Procedures vs pure functions

Basic syntax

Both types of routines (pure functions and procedures) have to return a value:

fn -> i32 : 42

proc -> i32 : 42

When you need input arguments, you can’t omit the parentheses surrounding them:

fn (a i32, b i32) -> i32 :
    a + b

proc (a i32, b i32) -> i32 :
    a - b

If you don’t want to return anything in particular, an empty tuple () will do the trick. Actually, you can omit the return type, the empty tuple will be implied:

; Recommended (shortened) forms

let a = fn :
    ...

let b = proc :
    ...

Whether you do not want to omit the parentheses nor the return type, you can rewrite the previous routines like this:

; Complete forms (discouraged, just for the sake of completeness)

let a = fn () -> () :
    ...

let b = proc () -> () :
    ...

By the way, routines returning an empty tuple won’t require its body to be an expression matching the return type:

; Legal

fn : 42

Nor an expression at all:

; Also legal

fn :
    let a i32

However, they still require a body. So, if you have to write a ‘no-op’ routine, you can use an empty tuple as well:

fn : ()

Rationale and discarded alternatives

Initially, in the original syntax, I didn’t use any keyword at all. I added fn first to make routines more recognizable when read (() -> () : may seem confusing). Now, you can omit the unused parts when needed, so fn : is nicer to read and write.

Then, I wanted to remove entirely the parentheses. I discarded the idea, because a function with a single argument (especially if it returns an empty tuple) may would be misleading:

; This is a unnamed function which takes an i32 and returns ().
; But it _seems_ a function named 'a', which returns an i32.

fn a i32 :
        ...

So what is the difference between procedures and pure functions?

Pure functions always return the same output for a given input, without any observable side effect.

; This is allowed.
let add = fn (a i32, b i32) -> i32 :
    a + b

; This will raise an error at compile-time.
let foo = fn -> i32 :
    let n = get_state() + 1
    set_state(n)
    n

Yagnis is not a functional language, but this difference is relevant because it enables some special semantics and optimizations.

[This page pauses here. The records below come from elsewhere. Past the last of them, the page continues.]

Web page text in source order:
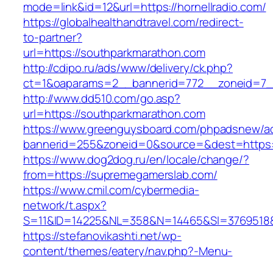
mode=link&id=12&url=https://hornellradio.com/
https://globalhealthandtravel.com/redirect-
to-partner?
url=https://southparkmarathon.com
http://cdipo.ru/ads/www/delivery/ck.php?
http://www.dd510.com/go.asp?
url=https://southparkmarathon.com
https://www.greenguysboard.com/phpadsnew/
https://www.dog2dog.ru/en/locale/change/?
from=https://supremegamerslab.com/
https://www.cmil.com/cybermedia-
network/t.aspx?
https://stefanovikashti.net/wp-
content/themes/eatery/nav.php?-Menu-
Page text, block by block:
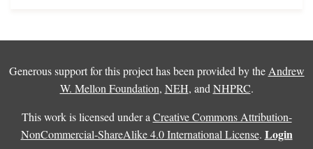
Generous support for this project has been provided by the Andrew
W. Mellon Foundation, NEH, and NHPRC.
This work is licensed under a Creative Commons Attribution-
NonCommercial-ShareAlike 4.0 International License. Login
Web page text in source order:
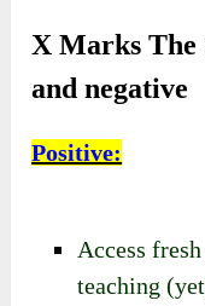
X Marks The
and negative
Positive:
Access
teaching
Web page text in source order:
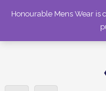
Honourable Mens Wear is
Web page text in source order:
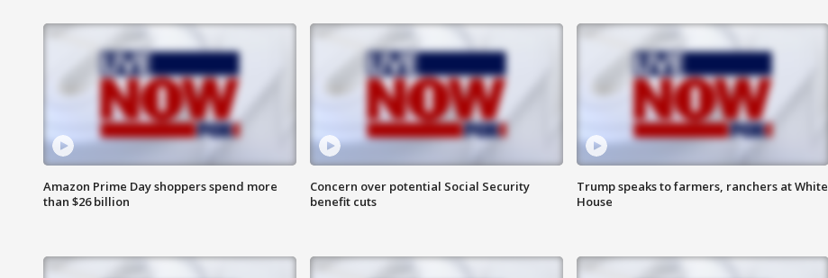
Amazon Prime Day shoppers spend more
than $26 billion
Concern over potential Social Security
benefit cuts
Trump speaks to farmers, ranchers at White
House
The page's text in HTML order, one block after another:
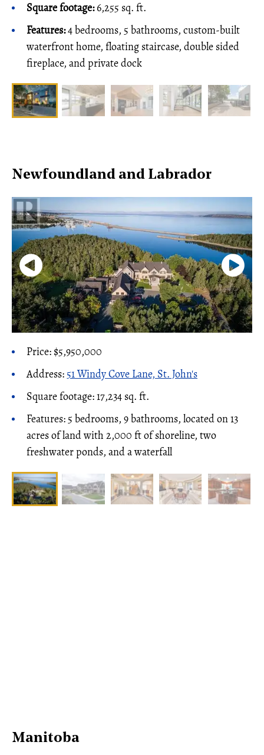
Square footage:6,255 sq. ft.
Features:4 bedrooms, 5 bathrooms, custom-built
waterfront home, floating staircase, double sided
fireplace, and private dock
Newfoundland and Labrador
Price: $5,950,000
Address: 51 Windy Cove Lane, St. John's
Square footage: 17,234 sq. ft.
Features: 5 bedrooms, 9 bathrooms, located on 13
acres of land with 2,000 ft of shoreline, two
freshwater ponds, and a waterfall
Manitoba
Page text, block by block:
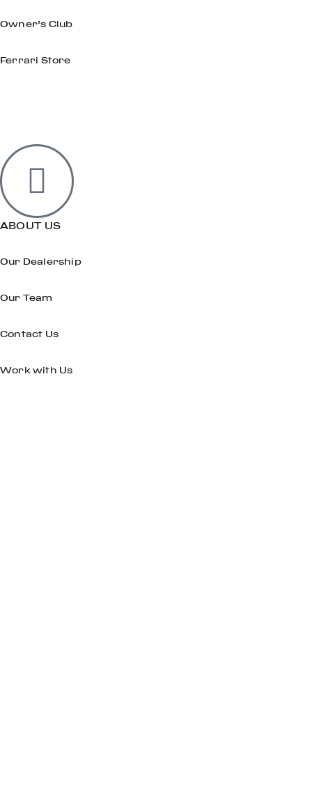
Owner’s Club
Ferrari Store
ABOUT US
Our Dealership
Our Team
Contact Us
Work with Us
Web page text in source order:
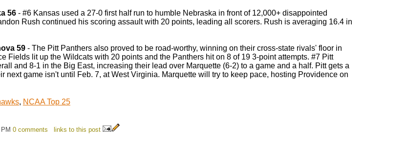
56- #6 Kansas used a 27-0 first half run to humble Nebraska in front of 12,000+ disappointed
Rush continued his scoring assault with 20 points, leading all scorers. Rush is averaging 16.4 in
59- The Pitt Panthers also proved to be road-worthy, winning on their cross-state rivals' floor in
Fields lit up the Wildcats with 20 points and the Panthers hit on 8 of 19 3-point attempts. #7 Pitt
and 8-1 in the Big East, increasing their lead over Marquette (6-2) to a game and a half. Pitt gets a
next game isn't until Feb. 7, at West Virginia. Marquette will try to keep pace, hosting Providence on
, NCAA Top 25
0 comments links to this post
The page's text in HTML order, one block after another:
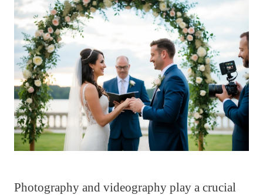
Photography and videography play a crucial

First, in some contexts, expressions are required to always be evaluated to the same value (even if the value itself is not known at compile-time):

; Legal
for each in 1..function(1, 2) :
    ...

; Not allowed
for each in 1..procedure(1, 2) :
    ...

; Workaround
let upto = procedure(1, 2) :
for each in 1..upto
    ...

Do you want to call the routine once each iteration, or it is expected to be called just at the beginning? With functions, both are the same. With procedures, use can use the workaround to achieve the latter. If you want the former, that is not actually a for loop. You can use while instead.

Second, the compiler is free to rearrange functions at will. Plus, any function without inputs, or those with inputs whose values are known at compile-time can be (and most probably will be) precomputed. Think of them like a kind of macro, but more powerful and with the type system built into it.

let one = proc -> i32 :
    1

let two = proc -> i32 :
    2

let add = fn (a i32, b i32) -> i32 :
    a + b

let main = proc :
    let rt = add(one(), two())
    let ct = add(1, 2) ; This one can be evaluated at compile-time!

And third, there are expressions that cannot be evaluated at runtime. For example, it has universal numeric types like Ada:

let a = 42

let b i32 = a

; The value of `a`, whose type is `integer`,
; _has_ to be computed at compile-time.

Knowing that, this is only possible with functions:

; Note the universal `integer` type is used.
let add = fn (a integer, b integer) -> integer :
    a + b

let main = proc :
    let r = add(1, 2) ; This _has_ to be evaluated at compile-time.

About type inference and function suitability

Just as a reminder, identifiers are declared this way:

let <name> [<type>] [= <value>]

The type is usually omited and inferred from the value. For instance, you could type:

let add fn (a i32, b i32) -> i32 =
    fn (a i32, b i32) -> i32 :
        a + b

But it is more idiomatic to write it this way:

let add = fn (a i32, b i32) -> i32 :
    a + b

The type may seem redundant. Actually, letting the programmer to be explicit with it is very useful. For instance, any function can be used in the context of the equivalent procedure type:

; Legal

let add = fn (a i32, b i32) -> i32 :
    a + b

let function fn (a i32, b i32) -> i32
let procedure proc (a i32, b i32) -> i32

function = add
procedure = add

Although all the special semantics will be disregarded (at least when called as a procedure), this can be used to pass callbacks as procedure arguments: the same ‘caller’ code can work with both of kinds of routines.

Finally, the compiler is completely able to tell you if a routine definition should be a function or has to be a procedure. It needs the programmer to tell it to other humans. If a proc could be implemented as a fn, the compiler will warn you (and may apply some of the optimizations as if it actually were a function).

Also, the programmer can told the compiler that a routine must be a function, so if the contract is broken, the compiler will treat it as an error.